不是她说,这些个欢喜整日端着礼教的古人,真是把一个在现代待过许多年的卿因要憋死了。平日里与秦渊待在一处倒是可以无拘无束,可惜离开他,就要面对无休止的微笑面具生涯。
“话说,”卿因看向白嫦,笑道:“汪如林那个表妹,也就是萧依凝到底是一个怎样的存在,快与我说道几句。”
白嫦完全没有想到卿因会把话题扯到那个丫头身上,现在听着自然是有些吃惊。她愣住片刻之后,便很是诚实地开口:“那是西南萧氏的人,因为萧氏从事的行当上不得台面,所以殿..小夫人不得所知也是正常。”
小...小..小夫人,一旁的缃宁听到这个称谓,忍不住偷笑出声来。
自家殿下确实年龄还小,有占着秦夫人这一个身份,白嫦这个小夫人也是唤的恰当。卿因自然不是这样想的,在前面加个小字,那不是一点点掉威严啊,她刚想出声边界,却听到白嫦继续开口说道:
“萧氏,做的可是马匹生意。这生意本身是好的,可惜在萧氏的经营下竟然与那齐琊沾上关系。凭借这明里暗里的联系,他们自然是赚得盆满钵满,只是...”
“只是,当底不是什么干净的钱,你是想要说这个吧。”卿因笑着补充道。这种依靠马匹发家致富的人,只有两种真的有可能达到大富的境地。

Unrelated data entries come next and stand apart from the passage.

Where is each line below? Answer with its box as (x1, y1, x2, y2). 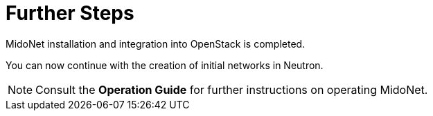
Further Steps (6, 1, 134, 25)
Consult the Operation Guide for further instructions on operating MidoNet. (35, 82, 428, 97)
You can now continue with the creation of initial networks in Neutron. (6, 59, 324, 71)
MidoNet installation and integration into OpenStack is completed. (6, 37, 306, 50)
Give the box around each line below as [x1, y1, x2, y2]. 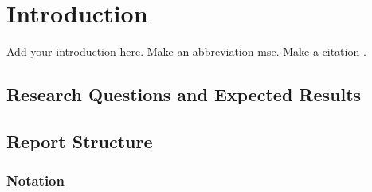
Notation [6, 170, 65, 190]
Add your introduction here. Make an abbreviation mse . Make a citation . [6, 43, 366, 60]
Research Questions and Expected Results [6, 82, 362, 107]
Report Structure [6, 128, 153, 153]
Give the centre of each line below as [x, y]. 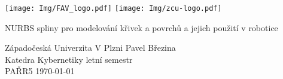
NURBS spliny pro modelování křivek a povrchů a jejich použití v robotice [141, 27]
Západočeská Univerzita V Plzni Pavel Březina [90, 48]
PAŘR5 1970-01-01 [40, 71]
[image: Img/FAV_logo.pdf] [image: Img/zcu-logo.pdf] [113, 8]
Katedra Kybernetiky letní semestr [69, 59]
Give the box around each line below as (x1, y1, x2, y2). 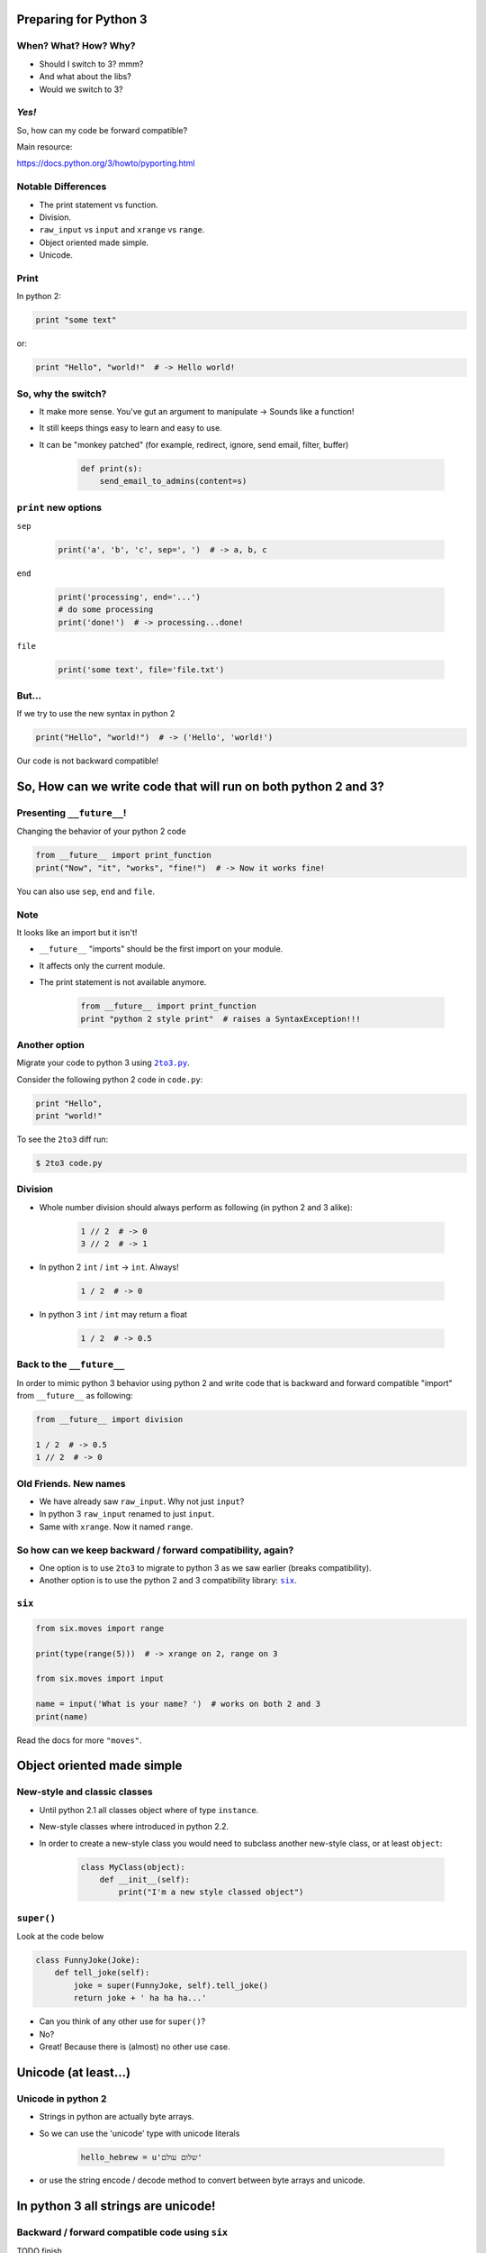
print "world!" (35, 1111, 103, 1121)
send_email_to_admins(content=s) (99, 476, 247, 487)
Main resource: (16, 141, 73, 152)
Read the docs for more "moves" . (16, 1735, 142, 1746)
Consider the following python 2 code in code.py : (16, 1073, 203, 1085)
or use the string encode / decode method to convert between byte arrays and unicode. (39, 2175, 365, 2185)
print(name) (35, 1711, 89, 1721)
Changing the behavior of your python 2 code (16, 825, 186, 837)
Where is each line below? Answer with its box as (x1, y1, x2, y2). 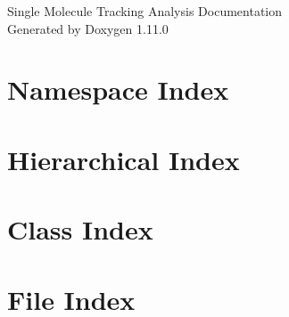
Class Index (7, 211, 153, 248)
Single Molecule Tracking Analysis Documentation (7, 2, 283, 20)
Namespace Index (7, 71, 229, 108)
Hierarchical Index (7, 141, 240, 177)
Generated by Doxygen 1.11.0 (7, 19, 169, 37)
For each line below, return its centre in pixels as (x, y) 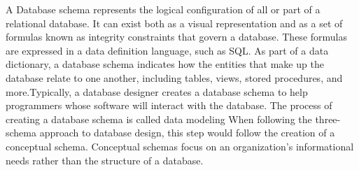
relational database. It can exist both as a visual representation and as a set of (174, 23)
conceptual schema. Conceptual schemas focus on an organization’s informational (180, 146)
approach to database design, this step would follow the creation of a (187, 133)
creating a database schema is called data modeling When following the (159, 119)
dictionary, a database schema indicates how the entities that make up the (165, 64)
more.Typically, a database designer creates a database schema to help (157, 91)
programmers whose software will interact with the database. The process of (169, 105)
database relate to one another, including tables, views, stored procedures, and (174, 77)
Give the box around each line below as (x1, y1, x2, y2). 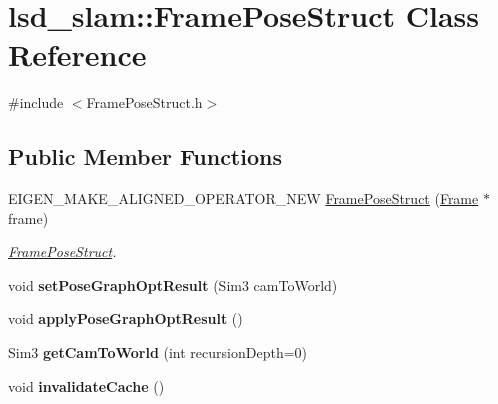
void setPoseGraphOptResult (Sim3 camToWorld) (8, 274, 338, 295)
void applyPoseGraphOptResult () (8, 308, 243, 329)
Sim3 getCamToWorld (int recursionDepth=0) (8, 342, 308, 363)
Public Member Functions (8, 141, 282, 172)
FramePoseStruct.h (86, 92, 203, 113)
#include (8, 92, 64, 113)
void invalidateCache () (8, 375, 165, 396)
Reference (8, 34, 147, 75)
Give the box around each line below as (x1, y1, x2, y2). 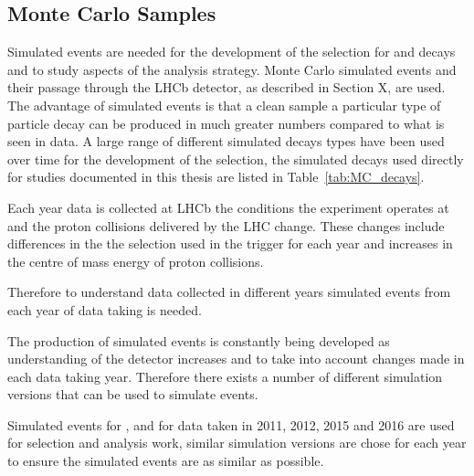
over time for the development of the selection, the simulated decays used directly (7, 149, 464, 168)
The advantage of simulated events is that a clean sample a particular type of (7, 95, 441, 114)
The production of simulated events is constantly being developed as (7, 331, 390, 350)
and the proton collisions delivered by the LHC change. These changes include (7, 216, 445, 235)
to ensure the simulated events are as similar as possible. (7, 451, 324, 471)
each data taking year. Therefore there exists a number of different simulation (7, 366, 443, 386)
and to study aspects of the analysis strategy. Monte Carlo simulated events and (7, 59, 457, 79)
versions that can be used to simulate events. (7, 385, 258, 404)
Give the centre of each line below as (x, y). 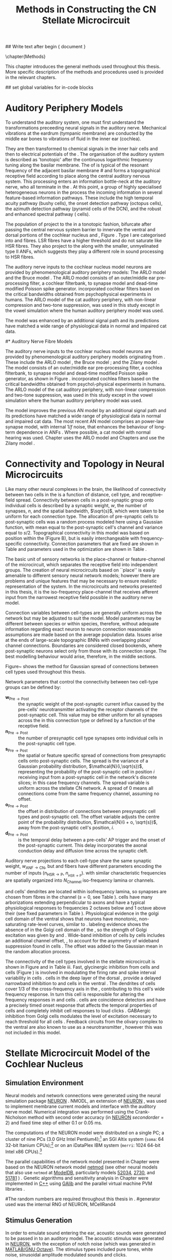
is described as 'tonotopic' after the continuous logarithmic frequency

第一种是依靠类似于京城或是江南之地的富饶,赚那些富贵闲人的银子,富人的时间充裕,有的是玩弄汗血宝马的心。另外一种则是赚类似于西南这种靠近邻国的钱,有冲突的地方就必须要有武器与军马,越是这种地方,马匹就会变得尤为昂贵。
只要有一个渠道,再与买卖方都搞好关系,剩下的就是等金钱源源不断地进入口袋之中。